Is there any formula to calculate how many identical base58 addresses exist in each bit range?
No, you can only estimate that, but you will not get the exact numbers, unless you want to do that in a very small range, where you can just check all of them.
Since each bit is twice the size of it's previous bit, how should I accurately calculate how many of 2^96 collisions could exist in a certain bit range?
Well, if you have 2^256 on one side, and 2^160 on another, you can get 2^(256-160), which is equal to 2^96. It is just size of all public keys, divided by size of all addresses. Nothing more, nothing less, but for such huge numbers, it is only an estimation. It could be 2^95 or 2^97 as well for some specific values, nobody knows the exact number, because nobody counted all of them one-by-one, and nobody found an algorithm, to quickly and accurately count them, without breaking math problems behind them.

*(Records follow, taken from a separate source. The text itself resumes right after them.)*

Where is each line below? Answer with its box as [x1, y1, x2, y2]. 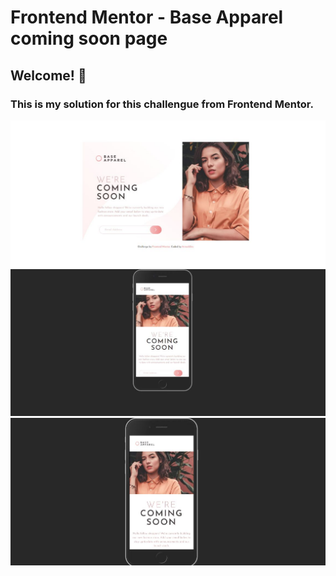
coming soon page [10, 27, 168, 50]
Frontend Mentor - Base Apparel [10, 6, 284, 29]
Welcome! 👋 [10, 67, 87, 84]
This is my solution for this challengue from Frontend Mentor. [10, 97, 314, 111]
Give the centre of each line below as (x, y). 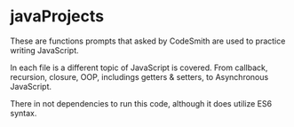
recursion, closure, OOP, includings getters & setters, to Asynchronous (139, 76)
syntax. (24, 113)
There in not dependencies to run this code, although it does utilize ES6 (141, 103)
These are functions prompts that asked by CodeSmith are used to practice (148, 41)
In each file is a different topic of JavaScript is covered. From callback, (139, 67)
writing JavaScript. (44, 50)
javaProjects (57, 16)
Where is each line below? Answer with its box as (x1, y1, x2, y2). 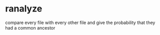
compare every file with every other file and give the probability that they (5, 19, 155, 25)
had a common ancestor (5, 24, 55, 30)
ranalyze (5, 3, 42, 14)
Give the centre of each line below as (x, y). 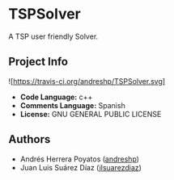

Also note that for Script-based hashes, this number is probably much bigger, because then you can have a script, that for example pushes some 520-byte value on the stack.
You mean we can't find an estimation of how many probable identical addresses exist in each bit range?
Estimation is always possible, but it could be wrong, because you could estimate it as 2^96, while it could be 2^97 or more, if you count compressed and uncompressed keys separately, or if you take other things into account.
So it would be wrong to divide N by 2^96 and then divide any bit range by that result?
If you want to get the probability of a collision, then it is something like that.
but is the calculation above correct?
To some extent yes, but you cannot be 100% sure, that the real probability is 5*10^(-29), and not for example 6*10^(-29).
Meaning there are no collisions in 66 bit
It is almost guaranteed that there are collisions in 66 bit. If there would be absolutely no collisions, that would mean RIPEMD-160 is totally broken.
or you are saying we can't really tell because there is no mathematical relation?
There is a mathematical relation, but it is unknown, and hard to simplify, because of the
avalanche effect. However, if you want to for example count, how many collisions are present, where you have some 32-bit hash function on input (for example reduced SHA-256 from 32-bit internal values to 4-bit internal values), and 20-bit hash function on output (for example RIPEMD-160, also reduced to 4-bit internal values), then you can use brute force, to get the exact results.